Home-dwelling adults in Valais who were prescribed any type of PPI in the last 6 months will be invited to participate in this observational study, if their community pharmacists and their primary health care physicians are willing to participate. The study’s final subpopulation will be made up of consenting patients who have been prescribed PPIs, for various medical indications, in the 6 months before the project’s initiation and whose physician and pharmacist both voluntarily agree to participate. To enable scientific follow-up and analysis of the outcomes of this particular smarter-medicine goal, patients were stratified according to known, evidence-based, deprescription strategies introduced in this framework by the Less-is-more Together—PPI project.

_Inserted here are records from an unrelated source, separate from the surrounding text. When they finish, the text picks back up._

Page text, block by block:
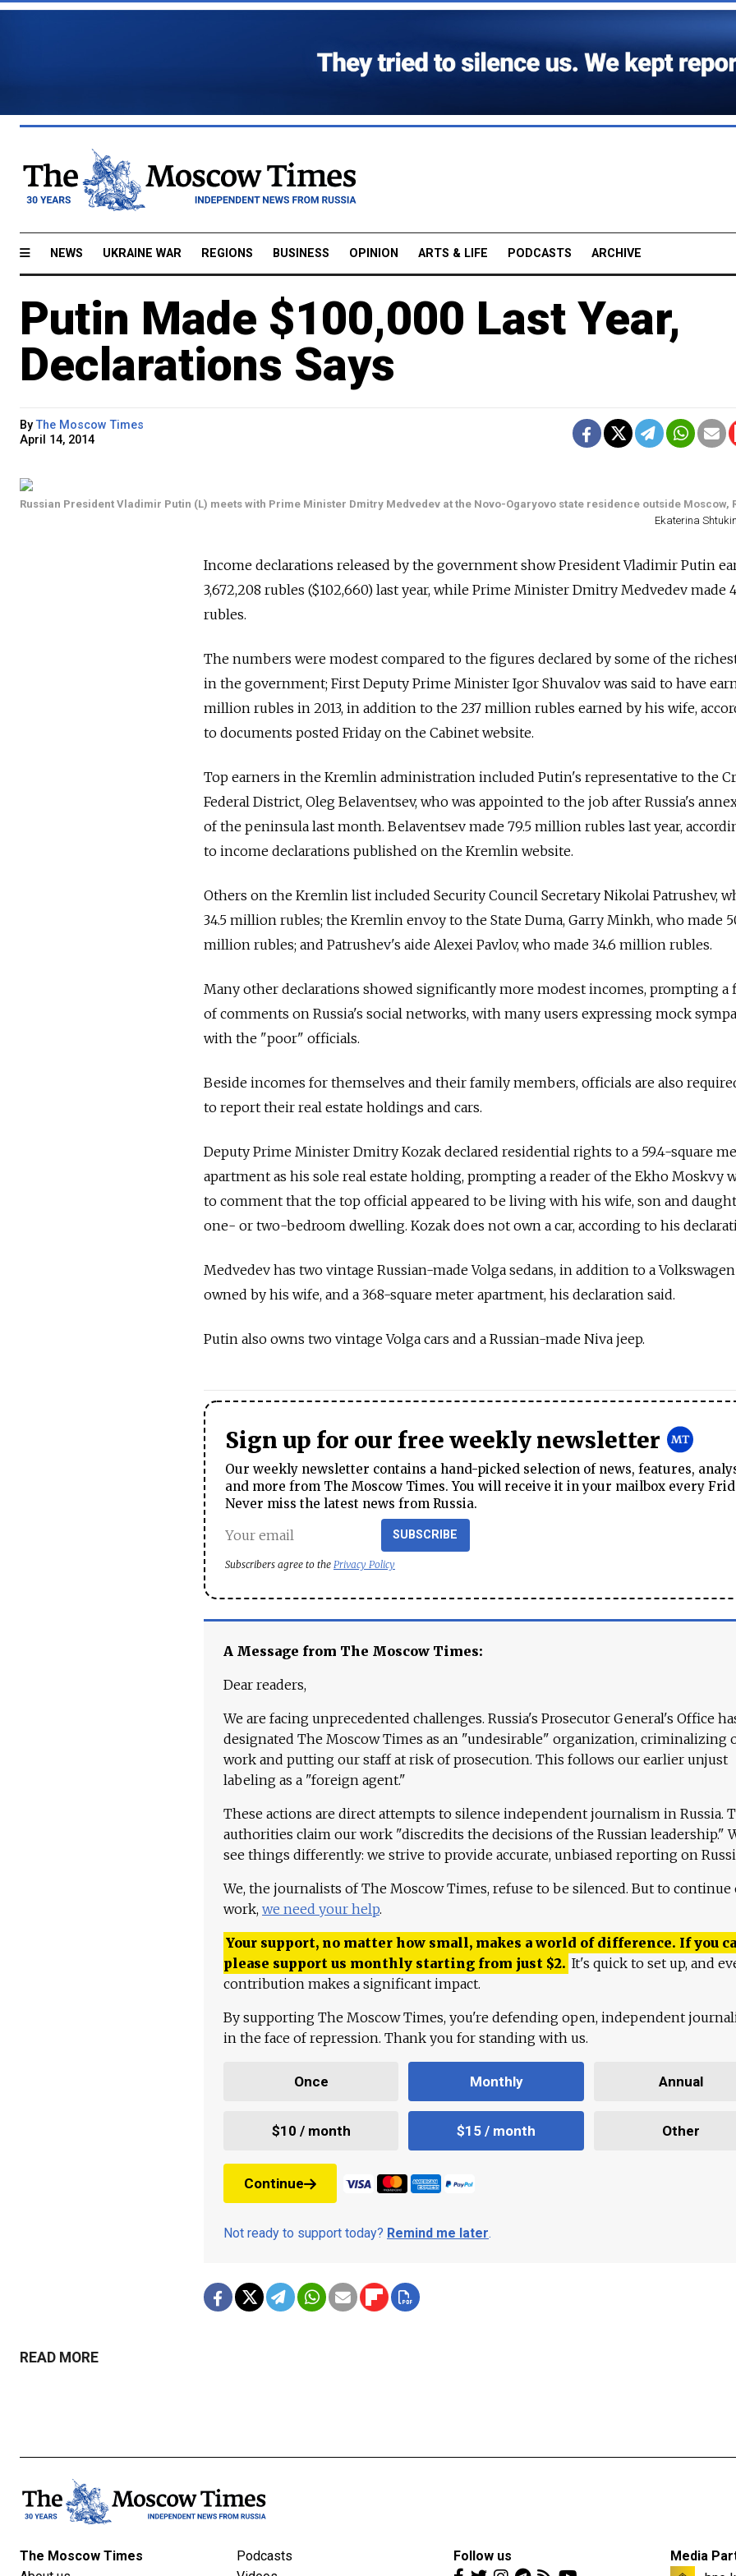
NEWS UKRAINE WAR REGIONS BUSINESS OPINION ARTS & LIFE PODCASTS ARCHIVE
Putin Made $100,000 Last Year,
Declarations Says
ByThe Moscow Times
April 14, 2014
Russian President Vladimir Putin (L) meets with Prime Minister Dmitry Medvedev at the Novo-Ogaryovo state residence outside Moscow,
Ekaterina
Income declarations released by the government show President Vladimir Putin
3,672,208 rubles ($102,660) last year, while Prime Minister Dmitry Medvedev made
rubles.
The numbers were modest compared to the figures declared by some of the
in the government; First Deputy Prime Minister Igor Shuvalov was said to have
million rubles in 2013, in addition to the 237 million rubles earned by his wife,
to documents posted Friday on the Cabinet website.
Top earners in the Kremlin administration included Putin's representative to the
Federal District, Oleg Belaventsev, who was appointed to the job after Russia's
of the peninsula last month. Belaventsev made 79.5 million rubles last year,
to income declarations published on the Kremlin website.
Others on the Kremlin list included Security Council Secretary Nikolai Patrushev,
34.5 million rubles; the Kremlin envoy to the State Duma, Garry Minkh, who made
million rubles; and Patrushev's aide Alexei Pavlov, who made 34.6 million rubles.
Many other declarations showed significantly more modest incomes, prompting a
of comments on Russia's social networks, with many users expressing mock
with the "poor" officials.
Beside incomes for themselves and their family members, officials are also
to report their real estate holdings and cars.
Deputy Prime Minister Dmitry Kozak declared residential rights to a 59.4-square
apartment as his sole real estate holding, prompting a reader of the Ekho Moskvy
to comment that the top official appeared to be living with his wife, son and
one- or two-bedroom dwelling. Kozak does not own a car, according to his
Medvedev has two vintage Russian-made Volga sedans, in addition to a
owned by his wife, and a 368-square meter apartment, his declaration said.
Putin also owns two vintage Volga cars and a Russian-made Niva jeep.
Sign up for our free weekly newsletter
Our weekly newsletter contains a hand-picked selection of news, features,
and more from The Moscow Times. You will receive it in your mailbox every
Never miss the latest news from Russia.
SUBSCRIBE
Subscribers agree to the Privacy Policy
A Message from The Moscow Times:
Dear readers,
We are facing unprecedented challenges. Russia's Prosecutor General's Office
designated The Moscow Times as an "undesirable" organization, criminalizing
work and putting our staff at risk of prosecution. This follows our earlier unjust
labeling as a "foreign agent."
These actions are direct attempts to silence independent journalism in Russia.
authorities claim our work "discredits the decisions of the Russian leadership."
see things differently: we strive to provide accurate, unbiased reporting on
We, the journalists of The Moscow Times, refuse to be silenced. But to continue
work, we need your help.
Your support, no matter how small, makes a world of difference. If you
please support us monthly starting from just $2. It's quick to set up, and
contribution makes a significant impact.
By supporting The Moscow Times, you're defending open, independent
in the face of repression. Thank you for standing with us.
Once Monthly Annual
$10 / month $15 / month Other
Continue
Not ready to support today? Remind me later.
READ MORE
The Moscow Times
Podcasts
Follow us
Media
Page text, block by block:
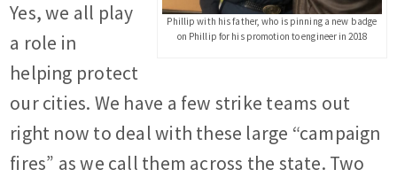
Phillip with his father, who is pinning a new badge
on Phillip for his promotion to engineer in 2018
Yes, we all play
a role in
helping protect
our cities. We have a few strike teams out
right now to deal with these large “campaign
fires” as we call them across the state. Two
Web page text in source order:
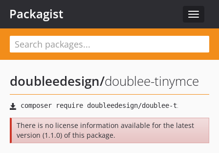
Toggle
Packagist
doubleedesign/doublee-tinymce
There is no license information available for the latest
version (1.1.0) of this package.
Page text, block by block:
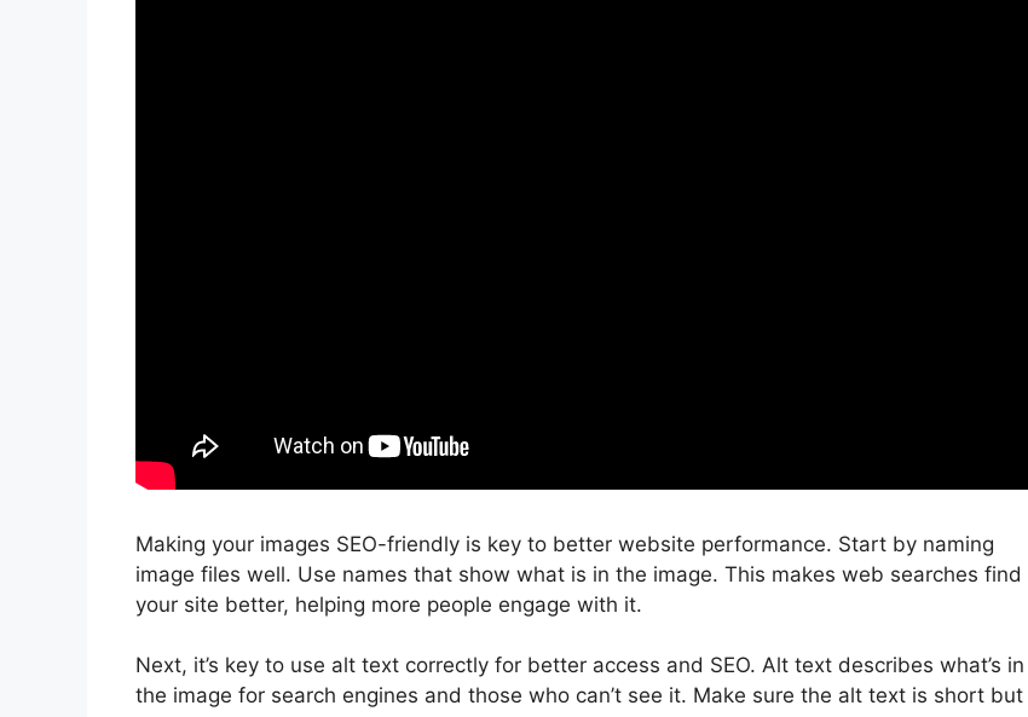
Making your images SEO-friendly is key to better website performance. Start by naming
image files well. Use names that show what is in the image. This makes web searches find
your site better, helping more people engage with it.
Next, it’s key to use alt text correctly for better access and SEO. Alt text describes what’s in
the image for search engines and those who can’t see it. Make sure the alt text is short but
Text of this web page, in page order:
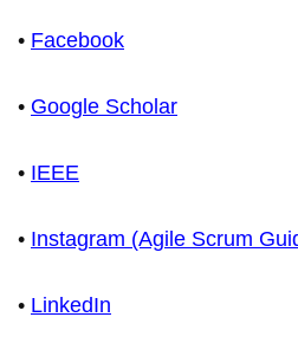
• Facebook
• Google Scholar
• IEEE
• Instagram (Agile Scrum
• LinkedIn
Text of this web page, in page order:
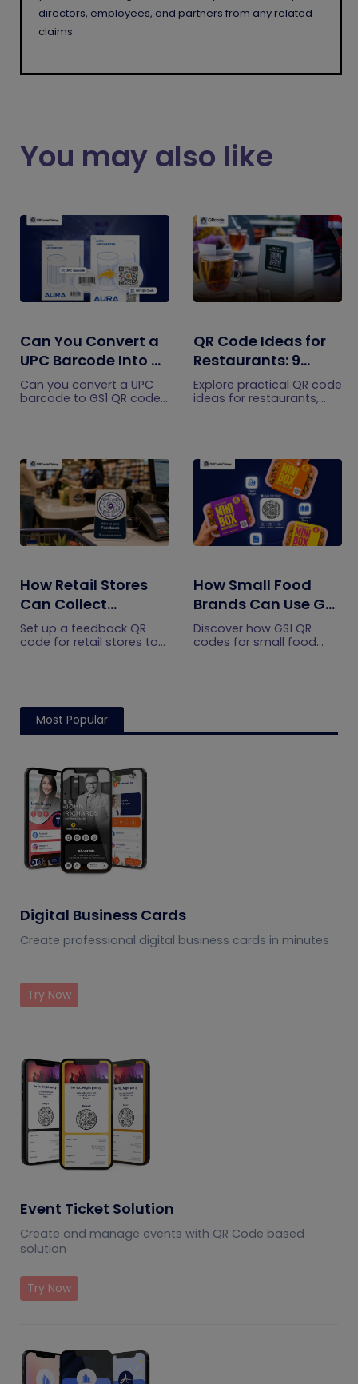
directors, employees, and partners from any related
claims.
You may also like
Can You Convert a
UPC Barcode Into a
GS1 QR Code?
Can you convert a UPC
barcode to GS1 QR code?
immediately.
QR Code Ideas for
Restaurants: 9
Practical Uses
Explore practical QR code
ideas for restaurants,
engagement.
How Retail Stores
Can Collect
Customer
Feedback Without
Set up a feedback QR
code for retail stores to
improve responses.
How Small Food
Brands Can Use GS1
QR Codes to Turn
Sourcing Claims
Discover how GS1 QR
codes for small food
Most Popular
Digital Business Cards
Create professional digital business cards in minutes
Try Now
Event Ticket Solution
Create and manage events with QR Code based
solution
Try Now
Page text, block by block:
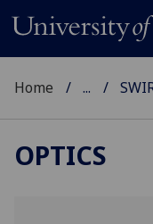
Home ...
OPTICS
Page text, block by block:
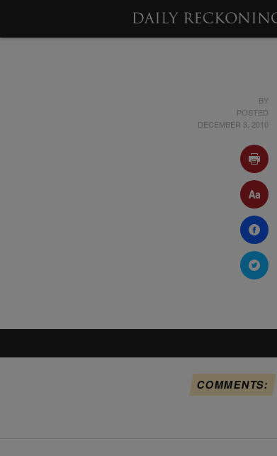
BY
POSTED
DECEMBER 3, 2010
COMMENTS:
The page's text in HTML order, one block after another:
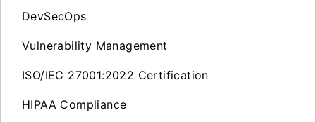
DevSecOps
Vulnerability Management
ISO/IEC 27001:2022 Certification
HIPAA Compliance
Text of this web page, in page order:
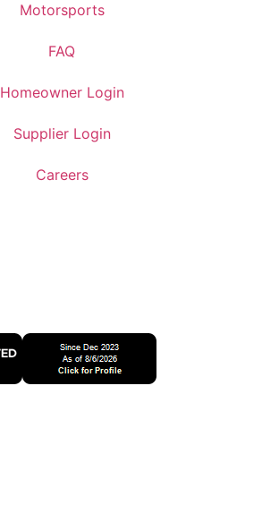
Motorsports
FAQ
Homeowner Login
Supplier Login
Careers
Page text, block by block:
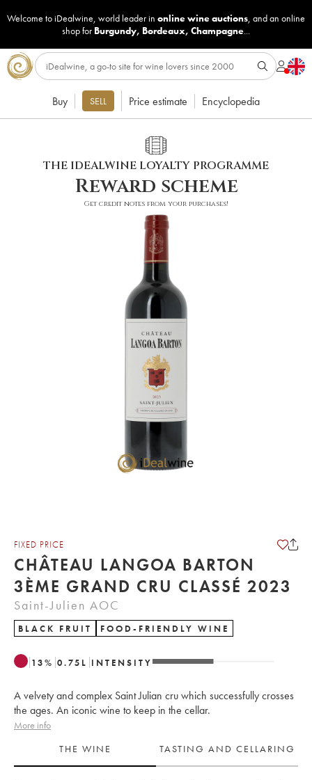
Welcome to iDealwine, world leader in online wine auctions, and an online
shop for Burgundy, Bordeaux, Champagne...
Buy SELL Price estimate Encyclopedia
THE IDEALWINE LOYALTY PROGRAMME
Reward scheme
Get credit notes from your purchases!
FIXED PRICE
CHÂTEAU LANGOA BARTON
3ÈME GRAND CRU CLASSÉ 2023
Saint-Julien AOC
BLACK FRUIT FOOD-FRIENDLY WINE
13% 0.75 L INTENSITY
A velvety and complex Saint Julian cru which successfully crosses
the ages. An iconic wine to keep in the cellar.
More info
THE WINE
TASTING AND CELLARING
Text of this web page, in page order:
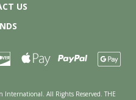
US
International. All Rights Reserved. THE
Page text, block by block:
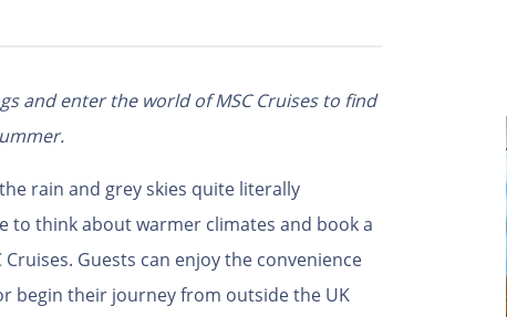
and enter the world of MSC Cruises to find
rain and grey skies quite literally
to think about warmer climates and book a
Guests can enjoy the convenience
begin their journey from outside the UK
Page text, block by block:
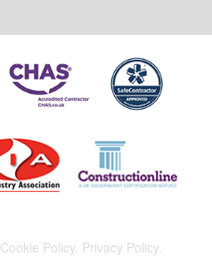
Cookie Policy. Privacy Policy.
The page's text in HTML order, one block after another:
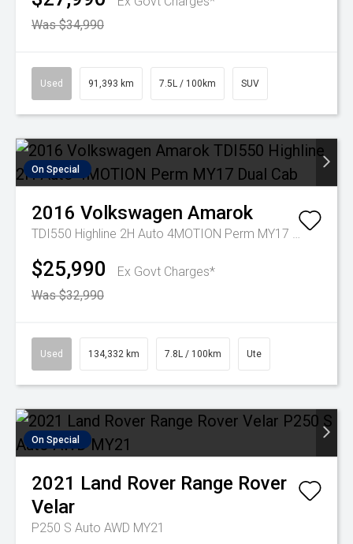
Was $34,990
Used 91,393 km 7.5L / 100km SUV
On Special
2016 Volkswagen Amarok
TDI550 Highline 2H Auto 4MOTION Perm MY17 Dual Cab
$25,990
Ex Govt Charges*
Was $32,990
Used 134,332 km 7.8L / 100km Ute
On Special
2021 Land Rover Range Rover
Velar
P250 S Auto AWD MY21
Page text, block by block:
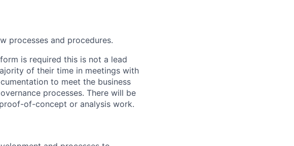
processes and procedures.
is required this is not a lead
of their time in meetings with
to meet the business
processes. There will be
of-concept or analysis work.
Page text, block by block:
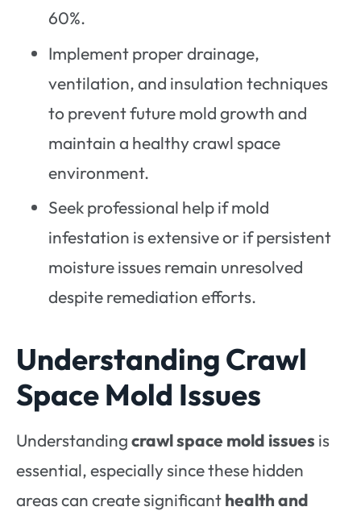
60%.
Implement proper drainage,
ventilation, and insulation techniques
to prevent future mold growth and
maintain a healthy crawl space
environment.
Seek professional help if mold
infestation is extensive or if persistent
moisture issues remain unresolved
despite remediation efforts.
Understanding Crawl
Space Mold Issues
Understandingcrawl space mold issues is
essential, especially since these hidden
areas can create significanthealth and
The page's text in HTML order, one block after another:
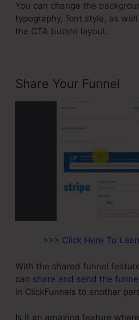
You can change the
typography, font style, as
the CTA button layout.
Share Your Funnel
>>> Click Here To
With the shared funnel
can share and send the
in ClickFunnels to another
Is it an amazing feature
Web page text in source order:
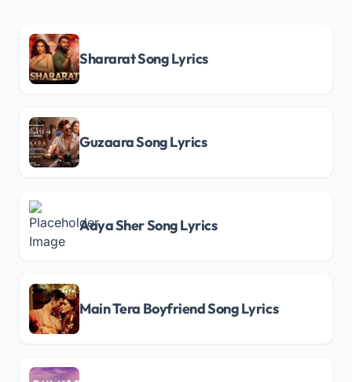
Shararat Song Lyrics
Guzaara Song Lyrics
Aaya Sher Song Lyrics
Main Tera Boyfriend Song Lyrics
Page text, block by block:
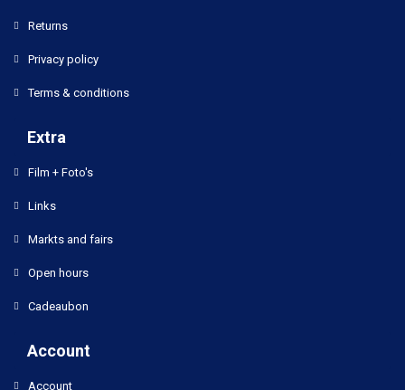
Returns
Privacy policy
Terms & conditions
Extra
Film + Foto's
Links
Markts and fairs
Open hours
Cadeaubon
Account
Account
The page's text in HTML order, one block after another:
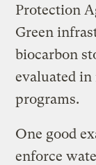
Protection
Green
biocarbon
evaluated
programs.
One good
enforce
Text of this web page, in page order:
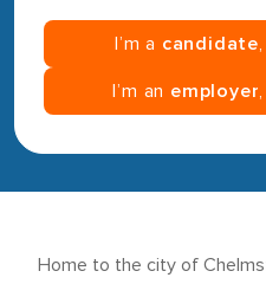
I’m a candidate
I’m an employer
Home to the city of
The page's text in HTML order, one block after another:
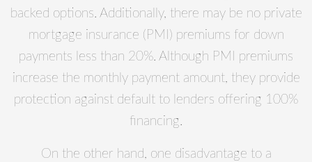
backed options. Additionally, there may be no private
mortgage insurance (PMI) premiums for down
payments less than 20%. Although PMI premiums
increase the monthly payment amount, they provide
protection against default to lenders offering 100%
financing.
On the other hand, one disadvantage to a
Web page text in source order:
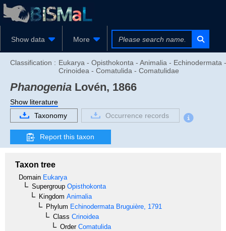
Show data More
Classification : Eukarya - Opisthokonta - Animalia - Echinodermata -
Crinoidea - Comatulida - Comatulidae
Phanogenia Lovén, 1866
Show literature
Taxonomy
Occurrence records
Report this taxon
Taxon tree
Domain Eukarya
Supergroup Opisthokonta
Kingdom Animalia
Phylum Echinodermata Bruguière, 1791
Class Crinoidea
OrderComatulida
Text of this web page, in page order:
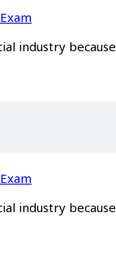
industry
industry
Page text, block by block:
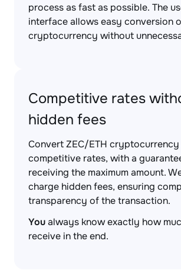
process as fast as possible. The
interface allows easy conversion
cryptocurrency without
Competitive rates
hidden fees
Convert ZEC/ETH
competitive rates, with a
receiving the maximum amount.
charge hidden fees, ensuring
transparency of the transaction.
Youalways know exactly how
receive in the end.
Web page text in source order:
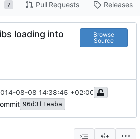
7 Pull Requests Releases
loading into
Browse
Source
08-08 14:38:45 +02:00
96d3f1eaba

Recruitment and Data Collection Procedure

Information on the project and the PPI guidelines of the Less-is-more Together—PPI project will be spread to the population by the local media but also specifically to individual members of the canton’s medical and pharmacy societies. Before participant recruitment and data collection, the study protocol is been approved by the Cantonal Research Ethics Committee, Vaud/Valais (CER-VD: 2018-00943). Written informed consent will be obtained from all participants before data collection commences, confidentiality will be ensured and preserved in all cases, and the study will also fulfil the provisions of the Declaration of Helsinki. Data collection will be organized into 2 phases: data collection from pharmacists’ electronic records of home-dwelling adults with a PPI prescription in the last 6 months and a prospective data collection.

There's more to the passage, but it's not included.